Но
Нет, ты не только не раскаиваешься, но чистая совесть как горное озеро светит из твоих глаз. (И глаза твои, очищенные страданием, безошибочно видят всякую муть в других глазах, например – безошибочно различают стукачей. Этого видения глазами правды за нами не знает ЧКГБ – это наше «секретное оружие» против неё, в этом плошает перед нами ГБ.)
В нашем почти поголовном сознании невиновности росло главное отличие нас – от каторжников Достоевского, от каторжников П. Якубовича. Там – сознание заклятого отщепенства, у нас – уверенное понимание, что любого вольного вот так же могут загрести, как и меня; что колючая проволока разделила нас условно. Там у большинства – безусловное сознание личной вины, у нас – сознание какой-то многомиллионной напасти.
А от напасти – не пропа́сти. Надо её пережить.
Не в этом ли причина и удивительной редкости лагерных самоубийств? Да, редкости, хотя каждый отсидевший, вероятно, вспомнит случай самоубийства. Но ещё больше он вспомнит побегов. Побегов-то было наверняка больше, чем самоубийств. (Ревнители социалистического реализма могут меня похвалить: провожу оптимистическую линию.) И членоповреждений было гораздо больше, чем самоубийств, – но это тоже действие жизнелюбивое, простой расчёт: пожертвовать частью для спасения целого.
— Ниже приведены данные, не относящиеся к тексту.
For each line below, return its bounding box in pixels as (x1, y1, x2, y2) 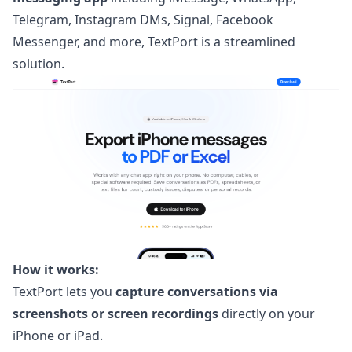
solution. (13, 55, 64, 73)
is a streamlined (198, 33, 295, 51)
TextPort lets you (13, 283, 115, 301)
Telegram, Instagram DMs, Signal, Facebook (13, 11, 273, 29)
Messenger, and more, (13, 33, 148, 51)
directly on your (218, 305, 315, 323)
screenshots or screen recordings (13, 305, 218, 323)
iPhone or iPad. (13, 327, 103, 345)
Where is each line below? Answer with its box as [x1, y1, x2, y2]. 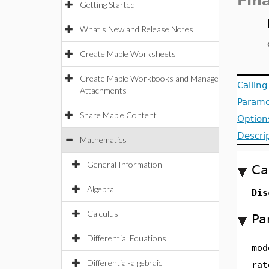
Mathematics [80, 134, 127, 145]
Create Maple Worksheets [80, 49, 176, 59]
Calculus [87, 208, 118, 219]
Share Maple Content [80, 110, 157, 120]
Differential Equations [87, 233, 166, 243]
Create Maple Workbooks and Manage [80, 73, 219, 83]
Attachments [80, 85, 127, 95]
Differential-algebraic [87, 258, 162, 268]
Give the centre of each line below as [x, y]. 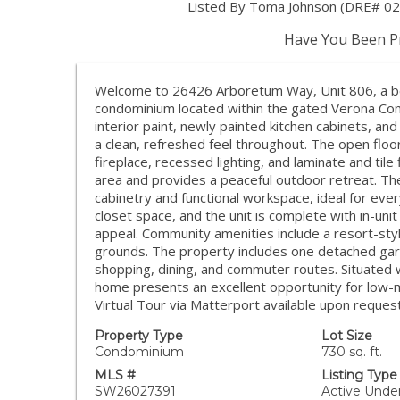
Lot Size [346, 336]
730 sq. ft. [351, 352]
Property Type [139, 336]
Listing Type [359, 375]
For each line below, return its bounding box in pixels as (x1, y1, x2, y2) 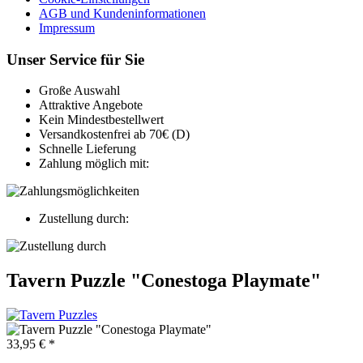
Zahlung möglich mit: (39, 156, 149, 171)
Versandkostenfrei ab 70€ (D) (39, 127, 190, 142)
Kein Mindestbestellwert (39, 113, 164, 127)
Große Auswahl (39, 83, 120, 98)
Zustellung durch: (39, 211, 129, 226)
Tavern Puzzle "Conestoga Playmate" (6, 270, 321, 292)
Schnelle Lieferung (39, 142, 136, 156)
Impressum (39, 21, 95, 35)
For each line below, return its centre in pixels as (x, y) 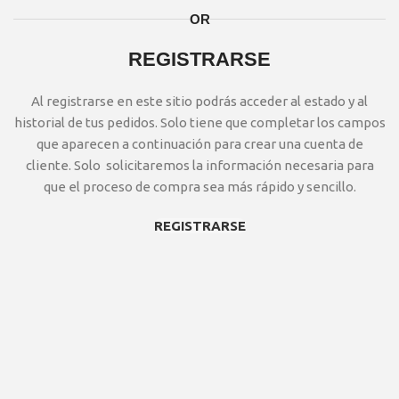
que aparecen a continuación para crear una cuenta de (199, 144)
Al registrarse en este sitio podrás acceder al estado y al (199, 101)
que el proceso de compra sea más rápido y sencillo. (199, 187)
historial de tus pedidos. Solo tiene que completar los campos (199, 122)
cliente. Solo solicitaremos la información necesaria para (199, 165)
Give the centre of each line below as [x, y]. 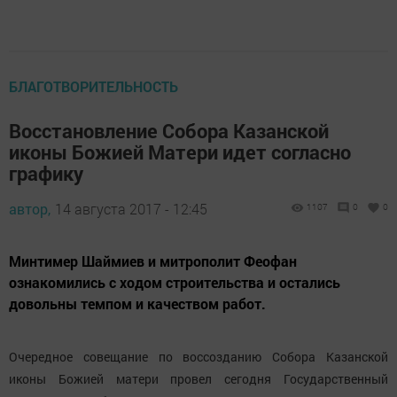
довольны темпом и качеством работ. [137, 304]
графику [46, 174]
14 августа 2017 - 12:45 [131, 209]
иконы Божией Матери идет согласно [180, 152]
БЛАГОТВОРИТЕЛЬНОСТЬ [93, 87]
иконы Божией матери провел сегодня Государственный [198, 379]
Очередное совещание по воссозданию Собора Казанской [198, 357]
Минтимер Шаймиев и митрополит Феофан [153, 261]
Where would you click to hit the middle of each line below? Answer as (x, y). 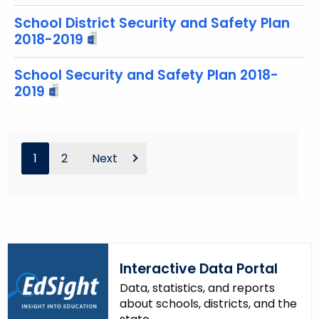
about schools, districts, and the (208, 304)
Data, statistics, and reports (197, 288)
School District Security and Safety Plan (152, 23)
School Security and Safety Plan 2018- (146, 75)
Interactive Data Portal (198, 269)
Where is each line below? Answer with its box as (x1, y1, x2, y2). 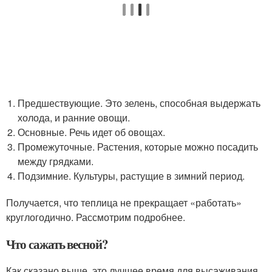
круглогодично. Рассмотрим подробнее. (6, 210, 185, 224)
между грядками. (18, 154, 94, 168)
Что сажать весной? (6, 235, 109, 253)
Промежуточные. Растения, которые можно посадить (18, 140, 259, 154)
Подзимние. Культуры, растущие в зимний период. (18, 169, 245, 183)
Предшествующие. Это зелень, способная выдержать (18, 96, 261, 110)
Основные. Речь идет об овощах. (18, 125, 166, 139)
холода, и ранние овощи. (18, 110, 131, 124)
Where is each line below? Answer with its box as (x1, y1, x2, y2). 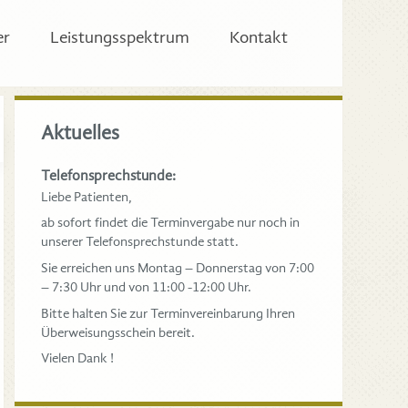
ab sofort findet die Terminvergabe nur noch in (40, 214, 300, 231)
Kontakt (229, 27, 288, 47)
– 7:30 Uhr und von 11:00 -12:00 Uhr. (40, 278, 251, 295)
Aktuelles (40, 120, 119, 145)
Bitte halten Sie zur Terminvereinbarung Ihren (40, 304, 295, 321)
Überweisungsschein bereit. (40, 323, 195, 341)
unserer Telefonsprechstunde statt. (40, 233, 239, 250)
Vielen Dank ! (40, 350, 114, 367)
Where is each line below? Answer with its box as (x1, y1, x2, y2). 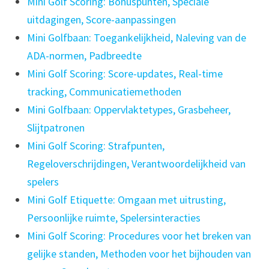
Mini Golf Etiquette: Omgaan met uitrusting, (26, 193, 226, 207)
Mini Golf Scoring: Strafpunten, (26, 139, 165, 153)
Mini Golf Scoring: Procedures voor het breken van (26, 229, 251, 243)
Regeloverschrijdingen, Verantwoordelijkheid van (26, 157, 246, 171)
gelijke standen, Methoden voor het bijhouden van (26, 247, 251, 261)
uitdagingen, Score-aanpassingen (26, 13, 176, 27)
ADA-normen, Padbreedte (26, 49, 142, 63)
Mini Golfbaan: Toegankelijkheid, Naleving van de (26, 31, 246, 45)
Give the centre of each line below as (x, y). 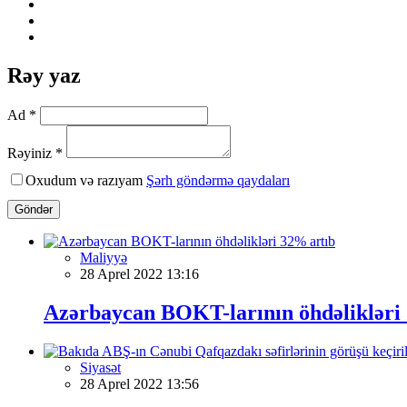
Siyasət (100, 367)
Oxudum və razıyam (86, 180)
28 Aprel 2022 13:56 (139, 383)
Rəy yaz (44, 75)
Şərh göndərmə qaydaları (218, 180)
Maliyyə (104, 257)
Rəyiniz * (35, 153)
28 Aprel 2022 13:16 (139, 273)
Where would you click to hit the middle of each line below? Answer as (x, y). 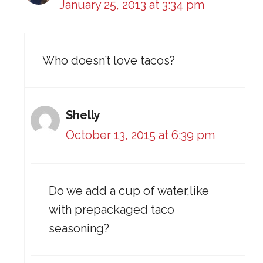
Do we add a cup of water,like (129, 191)
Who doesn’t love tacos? (109, 60)
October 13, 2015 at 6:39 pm (140, 135)
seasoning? (79, 228)
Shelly (83, 115)
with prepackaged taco (112, 210)
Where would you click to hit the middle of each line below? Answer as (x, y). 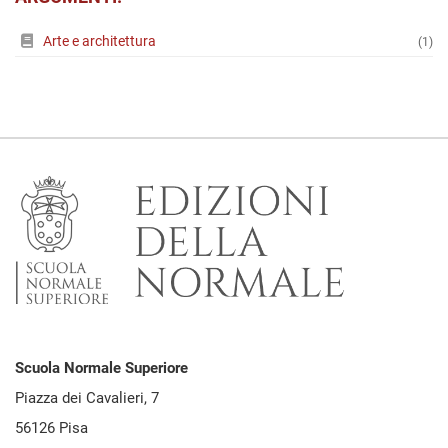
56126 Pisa (51, 428)
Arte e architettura (99, 41)
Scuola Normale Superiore (101, 368)
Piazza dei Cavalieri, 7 (87, 398)
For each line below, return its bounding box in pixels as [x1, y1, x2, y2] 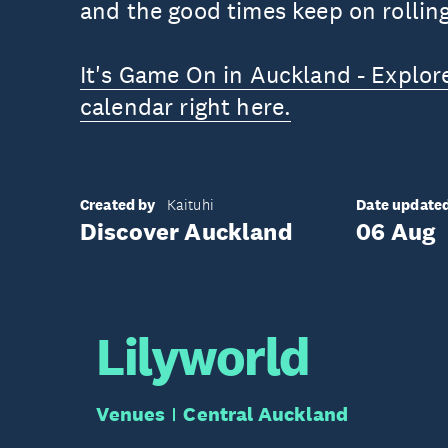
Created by [80, 195, 156, 214]
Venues [96, 402, 166, 426]
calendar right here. [80, 93, 292, 121]
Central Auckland [183, 402, 348, 426]
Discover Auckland [80, 215, 293, 246]
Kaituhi [166, 196, 214, 214]
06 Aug [356, 215, 437, 246]
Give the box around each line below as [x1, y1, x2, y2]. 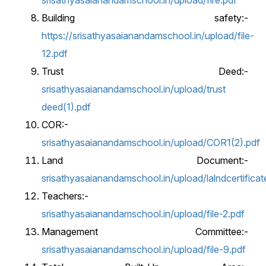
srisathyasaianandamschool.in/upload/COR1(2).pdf [42, 137, 260, 148]
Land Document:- [42, 154, 248, 166]
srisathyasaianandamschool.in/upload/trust [42, 83, 226, 95]
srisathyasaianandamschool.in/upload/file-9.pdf [42, 243, 246, 255]
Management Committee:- [42, 226, 248, 237]
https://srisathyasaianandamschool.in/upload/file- [42, 30, 254, 42]
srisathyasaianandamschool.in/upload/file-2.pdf [42, 208, 245, 220]
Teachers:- [42, 190, 88, 202]
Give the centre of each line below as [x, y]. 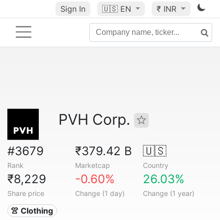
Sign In [73, 9]
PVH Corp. [96, 119]
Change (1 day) [100, 193]
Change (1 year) [168, 193]
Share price [26, 193]
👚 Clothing [32, 211]
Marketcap [92, 165]
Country [155, 165]
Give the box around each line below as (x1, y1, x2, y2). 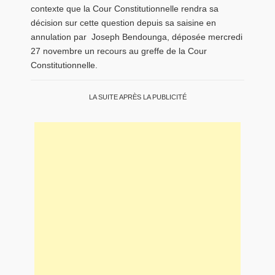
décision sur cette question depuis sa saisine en (31, 17, 216, 28)
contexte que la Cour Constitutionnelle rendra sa (31, 3, 219, 14)
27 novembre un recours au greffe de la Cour (31, 45, 207, 56)
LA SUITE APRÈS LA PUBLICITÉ (88, 93, 187, 101)
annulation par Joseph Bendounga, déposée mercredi (31, 31, 242, 42)
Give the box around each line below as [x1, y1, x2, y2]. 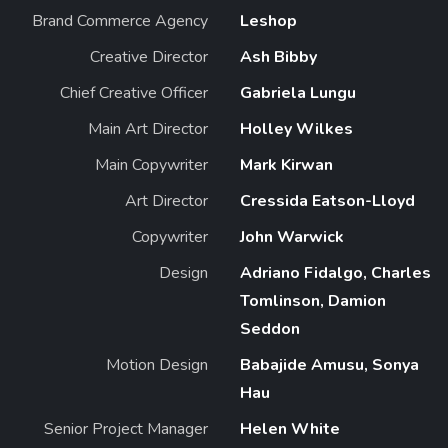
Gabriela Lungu [240, 81, 356, 104]
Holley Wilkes [240, 117, 353, 140]
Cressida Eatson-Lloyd [240, 189, 415, 212]
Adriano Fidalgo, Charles [240, 261, 431, 284]
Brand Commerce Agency [32, 9, 208, 32]
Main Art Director [88, 117, 208, 140]
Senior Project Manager [44, 417, 208, 440]
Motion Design [106, 353, 208, 376]
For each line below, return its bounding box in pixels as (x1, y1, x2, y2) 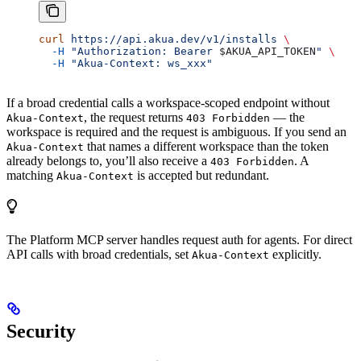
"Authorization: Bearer (64, 44, 219, 57)
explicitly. (269, 247, 322, 261)
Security (6, 321, 76, 342)
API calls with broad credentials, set (6, 247, 192, 261)
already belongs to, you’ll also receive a (6, 153, 210, 168)
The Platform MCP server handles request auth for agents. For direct (6, 232, 352, 247)
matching (6, 168, 56, 182)
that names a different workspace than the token (84, 139, 329, 153)
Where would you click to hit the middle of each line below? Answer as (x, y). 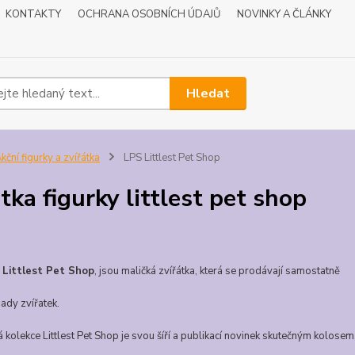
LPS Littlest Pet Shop (170, 158)
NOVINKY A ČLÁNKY (284, 14)
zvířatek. (40, 303)
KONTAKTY (33, 14)
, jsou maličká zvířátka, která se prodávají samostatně (217, 271)
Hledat (208, 93)
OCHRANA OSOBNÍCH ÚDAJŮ (149, 14)
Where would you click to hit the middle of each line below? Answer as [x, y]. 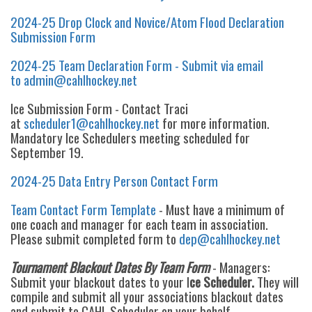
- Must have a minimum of [220, 209]
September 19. [47, 152]
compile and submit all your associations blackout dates [147, 296]
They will [276, 281]
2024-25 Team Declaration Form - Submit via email [137, 65]
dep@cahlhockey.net [230, 238]
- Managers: [240, 267]
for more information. [214, 123]
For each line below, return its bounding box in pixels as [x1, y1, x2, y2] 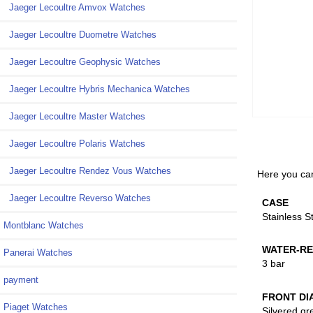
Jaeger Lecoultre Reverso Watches [3, 193, 151, 204]
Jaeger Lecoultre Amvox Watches [3, 2, 145, 13]
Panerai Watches [3, 247, 73, 259]
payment [3, 275, 38, 286]
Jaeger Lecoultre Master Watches [3, 111, 145, 122]
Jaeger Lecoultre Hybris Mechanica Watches [3, 84, 190, 95]
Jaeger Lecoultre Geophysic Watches [3, 57, 161, 68]
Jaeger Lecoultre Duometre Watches [3, 29, 156, 41]
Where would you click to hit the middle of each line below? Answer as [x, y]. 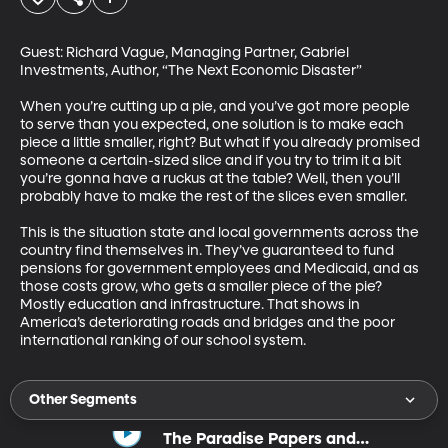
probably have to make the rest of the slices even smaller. [215, 196]
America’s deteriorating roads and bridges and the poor [209, 322]
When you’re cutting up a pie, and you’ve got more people [216, 106]
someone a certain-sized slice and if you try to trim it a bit [212, 160]
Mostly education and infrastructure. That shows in [191, 304]
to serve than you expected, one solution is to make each [213, 124]
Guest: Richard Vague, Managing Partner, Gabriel [186, 52]
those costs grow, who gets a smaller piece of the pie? [202, 286]
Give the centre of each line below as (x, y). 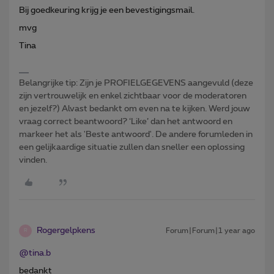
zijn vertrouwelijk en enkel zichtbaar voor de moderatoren (133, 96)
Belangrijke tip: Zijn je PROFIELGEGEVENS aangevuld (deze (136, 83)
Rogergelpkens (66, 230)
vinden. (33, 160)
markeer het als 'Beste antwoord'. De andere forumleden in (136, 134)
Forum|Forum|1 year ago (210, 230)
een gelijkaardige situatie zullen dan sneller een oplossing (132, 147)
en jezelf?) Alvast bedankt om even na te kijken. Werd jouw (135, 109)
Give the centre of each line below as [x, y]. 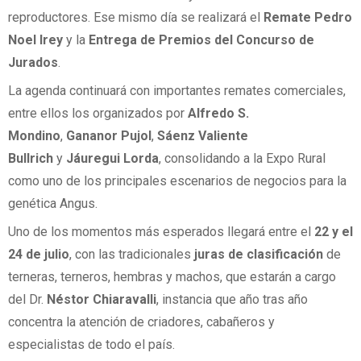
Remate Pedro [308, 17]
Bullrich [31, 159]
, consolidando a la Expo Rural [242, 159]
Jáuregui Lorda [112, 159]
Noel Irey [35, 39]
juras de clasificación [259, 255]
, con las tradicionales [132, 255]
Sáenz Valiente [203, 136]
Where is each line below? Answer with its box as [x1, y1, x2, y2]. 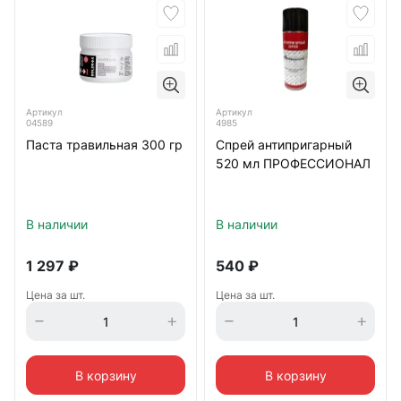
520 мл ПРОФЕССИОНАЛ [216, 156, 371, 171]
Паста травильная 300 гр [26, 137, 183, 152]
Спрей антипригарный [216, 137, 352, 152]
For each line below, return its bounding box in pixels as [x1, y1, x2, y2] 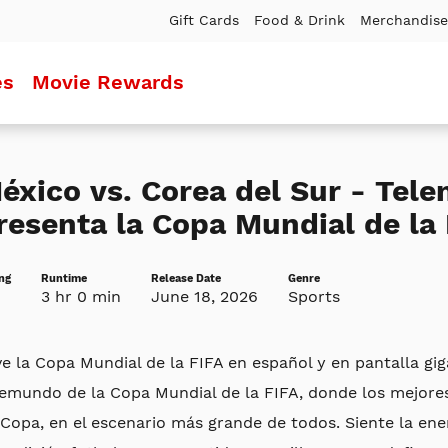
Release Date [150, 271, 221, 285]
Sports [287, 286, 340, 306]
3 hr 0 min [40, 286, 121, 306]
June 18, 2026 [150, 286, 258, 306]
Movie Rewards [31, 69, 184, 94]
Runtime [40, 271, 87, 285]
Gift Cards [169, 12, 239, 28]
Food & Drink [254, 12, 345, 28]
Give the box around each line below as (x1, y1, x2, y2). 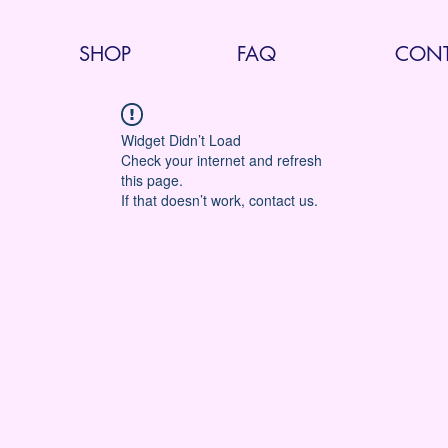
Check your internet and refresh (121, 150, 322, 170)
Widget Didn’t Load (121, 130, 241, 150)
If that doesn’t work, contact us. (121, 190, 318, 210)
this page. (121, 170, 183, 190)
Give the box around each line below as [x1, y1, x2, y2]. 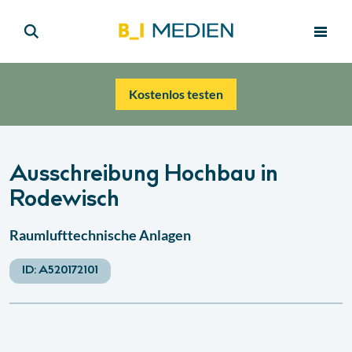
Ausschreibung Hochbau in [9, 161, 278, 190]
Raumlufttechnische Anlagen [9, 226, 191, 244]
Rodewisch [9, 186, 119, 215]
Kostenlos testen [129, 86, 223, 101]
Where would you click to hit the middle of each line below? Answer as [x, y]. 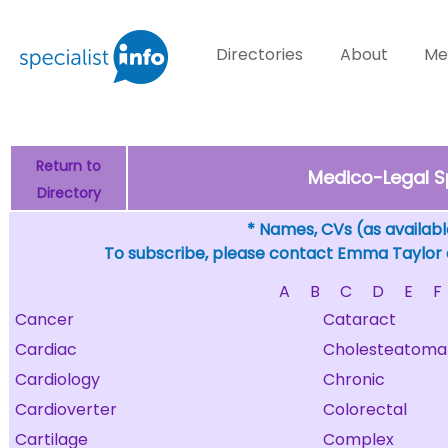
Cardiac [46, 349]
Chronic [354, 379]
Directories [260, 54]
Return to [68, 166]
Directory [68, 193]
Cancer [44, 319]
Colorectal [365, 409]
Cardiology [57, 379]
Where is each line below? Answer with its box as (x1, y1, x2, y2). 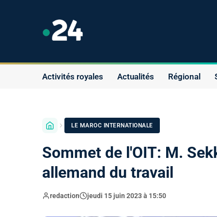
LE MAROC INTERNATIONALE (71, 122, 153, 129)
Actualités (117, 71, 154, 81)
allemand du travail (42, 163, 173, 182)
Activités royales (42, 71, 103, 81)
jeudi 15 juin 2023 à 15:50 (87, 191, 166, 200)
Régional (168, 71, 201, 81)
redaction (50, 191, 79, 200)
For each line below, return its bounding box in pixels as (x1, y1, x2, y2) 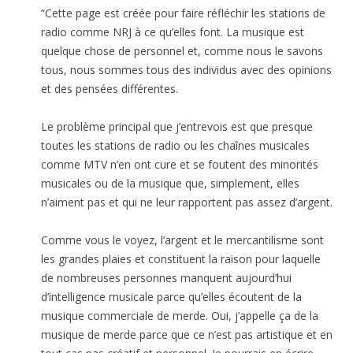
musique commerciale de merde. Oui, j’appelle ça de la (41, 308, 319, 324)
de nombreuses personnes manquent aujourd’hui (41, 270, 292, 286)
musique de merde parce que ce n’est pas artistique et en (41, 327, 333, 343)
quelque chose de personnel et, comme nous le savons (41, 43, 324, 59)
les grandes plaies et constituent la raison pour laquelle (41, 251, 321, 267)
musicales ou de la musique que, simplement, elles (41, 176, 300, 191)
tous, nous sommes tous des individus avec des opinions (41, 62, 333, 78)
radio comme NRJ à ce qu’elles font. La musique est (41, 24, 305, 40)
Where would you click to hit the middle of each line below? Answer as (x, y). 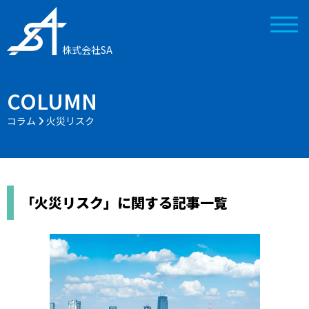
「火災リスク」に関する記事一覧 (124, 202)
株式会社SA (87, 50)
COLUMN (52, 101)

Мне даже представляется, что самоубийств в лагере было статистически, на тысячу населения, меньше, чем на воле. Проверить этого я не могу, конечно.
Ну вот вспоминает Скрипникова, как в 1931 в Медвежьегорске в женской уборной повесился мужчина лет тридцати – и повесился-то в день освобождения! – так может, из отвращения к тогдашней воле? (За два года перед тем его бросила жена, но он тогда не повесился.) – Ну вот в клубе центральной усадьбы Буреполома повесился конструктор Воронов. – Коммунист и партработник Арамович, пересидчик, повесился в 1947 на чердаке мехзавода в Княж-Погосте. – В Краслаге в годы войны литовцы, доведенные до полного отчаяния, а главное – всей жизнью своей не подготовленные к советской жестокости, шли на стрелков, чтобы те их застрелили. – В 1949 в следственной камере во Владимире-Волынском молодой парень, сотрясённый следствием, уже было повесился, да однокамерник Павло Баранюк его вынул. – На Калужской заставе бывший латышский офицер, лежавший в стационаре санчасти, крадучись стал подниматься по лестнице – она вела в ещё недостроенные пустые этажи. Медсестра-зэчка хватилась его и бросилась вдогонку. Она настигла его в открытом балконном проёме 6-го этажа. Она вцепилась в его халат, но самоубийца отделился от халата, в одном белье поспешно вступил в пустоту – и промелькнул белой молнией на виду у оживлённой Большой Калужской улицы в солнечный летний день. – Немецкая коммунистка Эми, узнав о смерти мужа, вышла из барака на мороз неодетая, простудиться. – Англичанин Келли во Владимирском ТОНе виртуозно перерезал вены при открытой двери камеры и надзирателе на пороге. (Оружие его было – кусочек эмали, отколупнутый от умывальника. Келли припрятал его в ботинке, ботинок стоял у кровати. Келли спустил с кровати одеяло, прикрыл им ботинок, достал эмаль и под одеялом перерезал вену на руке.)